Another note, you will get deeper, and sometimes darker colors if you leave the parts in longer. Also you can use those large disposable "turkey pans" an bake them in the oven if your oven will allow you to drop down to about 90*F. Multiple short soakings work best, with a rinse after each one, to make sure the color is what you want before it gets too dark.


----------



## VCheeZ

Quote:


Originally Posted by *grishkathefool* 
does the dye bond well enough so as to not stain your fingers or wear off from excessive WASD usage?
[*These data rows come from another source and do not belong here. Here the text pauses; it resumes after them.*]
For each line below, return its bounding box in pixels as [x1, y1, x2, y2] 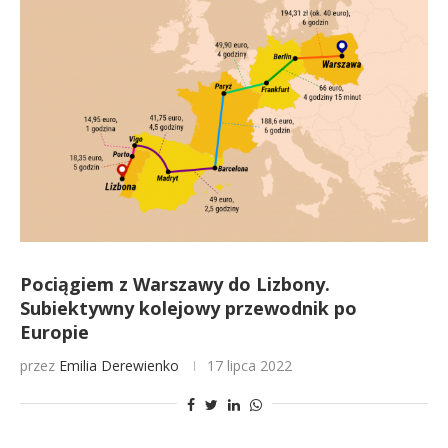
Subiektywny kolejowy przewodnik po [20, 296, 357, 320]
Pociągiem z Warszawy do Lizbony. [20, 272, 330, 296]
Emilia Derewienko [59, 356, 179, 375]
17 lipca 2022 [207, 356, 292, 375]
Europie [20, 320, 89, 344]
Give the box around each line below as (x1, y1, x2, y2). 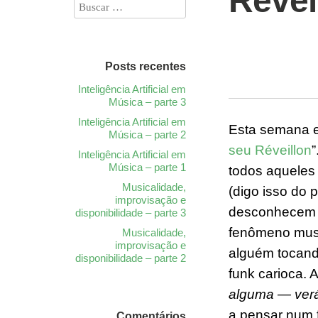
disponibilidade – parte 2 (75, 252, 186, 264)
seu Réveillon (229, 142, 312, 158)
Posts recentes (105, 60, 186, 72)
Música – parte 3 (109, 96, 186, 108)
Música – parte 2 (109, 128, 186, 141)
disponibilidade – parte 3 (75, 207, 186, 219)
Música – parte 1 (109, 161, 186, 173)
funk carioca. (229, 265, 309, 281)
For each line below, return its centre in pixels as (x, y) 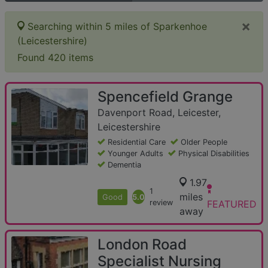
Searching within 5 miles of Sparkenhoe (117, 27)
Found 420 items (55, 58)
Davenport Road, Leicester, (159, 113)
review (161, 203)
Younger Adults (135, 154)
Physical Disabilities (214, 154)
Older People (204, 142)
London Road (142, 245)
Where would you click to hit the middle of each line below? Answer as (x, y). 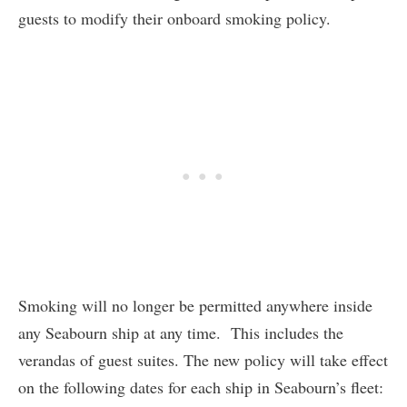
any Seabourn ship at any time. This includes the (181, 332)
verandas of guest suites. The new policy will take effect (203, 359)
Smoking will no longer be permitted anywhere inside (195, 305)
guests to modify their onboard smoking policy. (174, 18)
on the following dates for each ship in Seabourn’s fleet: (201, 387)
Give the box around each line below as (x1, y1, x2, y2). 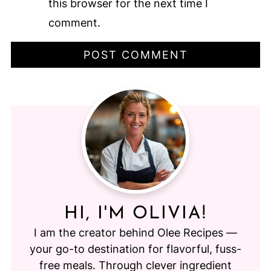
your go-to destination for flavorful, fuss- (30, 243, 241, 256)
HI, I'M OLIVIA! (64, 205, 207, 223)
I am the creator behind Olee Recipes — (34, 226, 237, 240)
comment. (48, 16, 100, 30)
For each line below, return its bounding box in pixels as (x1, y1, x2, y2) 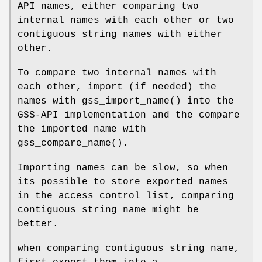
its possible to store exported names (18, 177, 228, 188)
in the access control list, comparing (18, 191, 234, 202)
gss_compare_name (18, 138, 111, 149)
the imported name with (18, 124, 146, 135)
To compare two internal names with (18, 68, 216, 79)
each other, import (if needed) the (18, 82, 216, 93)
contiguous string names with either (18, 29, 222, 40)
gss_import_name (82, 96, 170, 107)
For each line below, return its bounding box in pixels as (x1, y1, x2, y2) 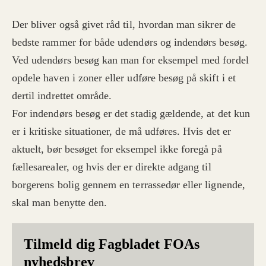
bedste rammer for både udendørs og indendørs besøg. (12, 36, 248, 49)
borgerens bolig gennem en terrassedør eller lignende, (12, 179, 245, 191)
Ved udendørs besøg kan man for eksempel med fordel (12, 54, 249, 66)
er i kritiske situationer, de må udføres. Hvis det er (12, 125, 231, 138)
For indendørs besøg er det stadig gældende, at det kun (12, 107, 250, 120)
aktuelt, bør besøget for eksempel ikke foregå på (12, 143, 222, 156)
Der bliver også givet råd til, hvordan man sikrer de (12, 18, 236, 31)
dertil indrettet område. (12, 90, 112, 102)
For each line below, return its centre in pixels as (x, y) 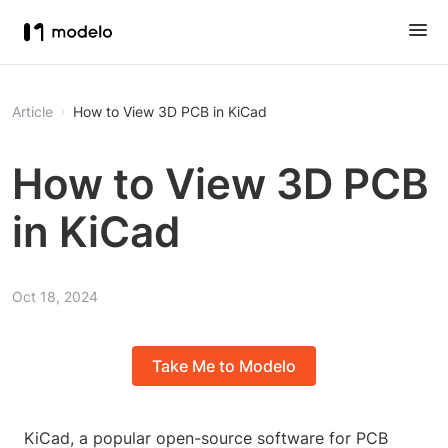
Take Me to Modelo (224, 366)
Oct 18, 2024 (55, 296)
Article (32, 111)
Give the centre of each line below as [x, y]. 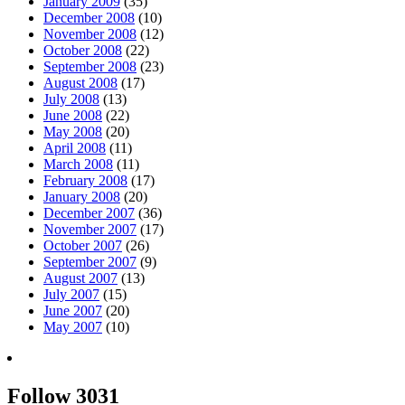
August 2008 [80, 83]
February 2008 [85, 181]
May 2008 [73, 132]
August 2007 [80, 278]
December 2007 [89, 213]
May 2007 [73, 327]
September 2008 [90, 67]
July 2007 [71, 295]
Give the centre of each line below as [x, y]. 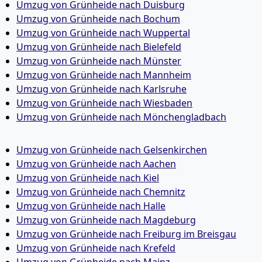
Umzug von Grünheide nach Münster [99, 61]
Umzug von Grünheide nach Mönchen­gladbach [121, 117]
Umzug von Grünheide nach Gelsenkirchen [112, 150]
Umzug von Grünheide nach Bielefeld [99, 47]
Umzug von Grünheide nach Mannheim [104, 75]
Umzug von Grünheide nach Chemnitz [101, 192]
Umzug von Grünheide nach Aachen [96, 164]
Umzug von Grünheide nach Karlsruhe [101, 89]
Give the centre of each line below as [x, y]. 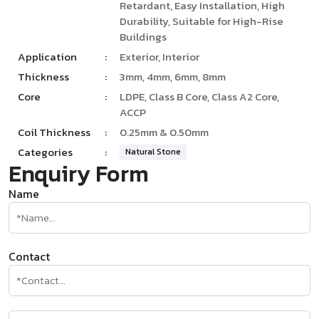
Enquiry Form [79, 174]
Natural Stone [153, 152]
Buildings [143, 37]
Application [47, 57]
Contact [29, 257]
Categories [45, 152]
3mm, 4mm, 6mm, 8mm [172, 77]
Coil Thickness [54, 132]
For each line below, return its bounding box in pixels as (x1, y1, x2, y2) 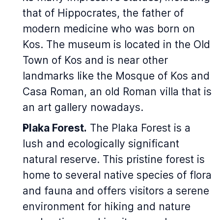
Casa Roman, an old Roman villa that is (23, 85, 212, 98)
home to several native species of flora (23, 169, 212, 181)
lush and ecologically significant (23, 137, 179, 150)
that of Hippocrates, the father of (23, 7, 184, 19)
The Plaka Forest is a (87, 122, 191, 134)
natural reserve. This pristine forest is (23, 153, 205, 165)
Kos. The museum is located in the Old (23, 38, 210, 51)
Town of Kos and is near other (23, 54, 168, 66)
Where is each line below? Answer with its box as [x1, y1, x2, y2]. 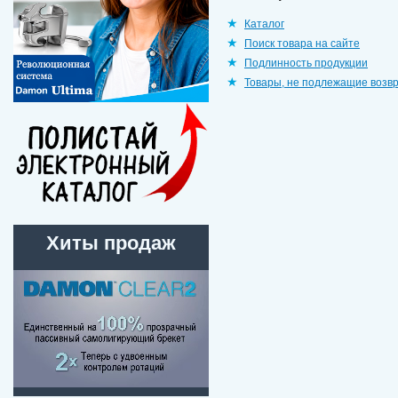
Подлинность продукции [244, 57, 368, 69]
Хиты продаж [46, 232, 176, 254]
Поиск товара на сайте [244, 37, 360, 50]
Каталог [244, 18, 284, 30]
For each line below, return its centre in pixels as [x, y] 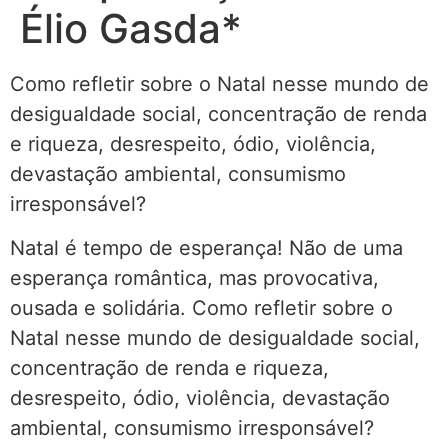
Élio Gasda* [131, 28]
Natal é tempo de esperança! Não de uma [206, 248]
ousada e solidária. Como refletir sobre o [201, 308]
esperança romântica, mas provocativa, [194, 278]
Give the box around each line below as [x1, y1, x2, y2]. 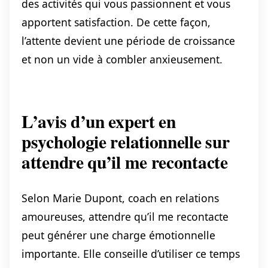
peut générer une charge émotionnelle [22, 227, 215, 242]
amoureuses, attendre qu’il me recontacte [22, 209, 229, 224]
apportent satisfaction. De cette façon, [22, 14, 211, 29]
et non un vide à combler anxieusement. [22, 51, 223, 66]
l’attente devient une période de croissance [22, 33, 235, 48]
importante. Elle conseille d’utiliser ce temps [22, 246, 240, 261]
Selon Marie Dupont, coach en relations [22, 190, 219, 205]
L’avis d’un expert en [22, 108, 176, 134]
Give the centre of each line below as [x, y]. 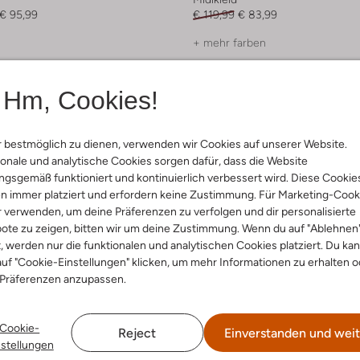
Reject [137, 333]
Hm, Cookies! [80, 100]
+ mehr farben [229, 43]
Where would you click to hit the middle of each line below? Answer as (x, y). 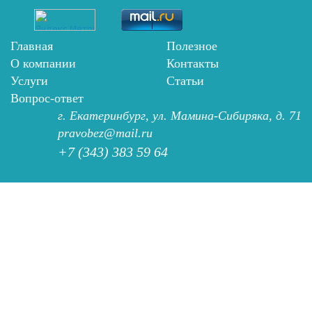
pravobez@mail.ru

Good question. As far as I have read, this is a non-issue. The dye actually penetrates to become part of the key. I was reading where one fellow did not like a certain color and tried to sand it off to no avail. He said after cutting the key in half, he was amazed at how deep the dye had penetrated into the plastic.


----------



## Manyak

Quote:


Originally Posted by *grishkathefool* 
does the dye bond well enough so as to not stain your fingers or wear off from excessive WASD usage?

It will never wear out, it's permanent.

Quote:


Originally Posted by *StretchNuts* 
another old trick of the r/c hobby bleeding over to computers
















Another note, you will get deeper, and sometimes darker colors if you leave the parts in longer. Also you can use those large disposable "turkey pans" an bake them in the oven if your oven will allow you to drop down to about 90*F. Multiple short soakings work best, with a rinse after each one, to make sure the color is what you want before it gets too dark.

The problem is that ABS plastic which most keyboards are made of (one notable exception being the IBM Model M which uses PVC) will deform very easily if it's too hot or you leave them in too long. So you _always_ want to do multiple short baths, or your keyboard might end up unusable.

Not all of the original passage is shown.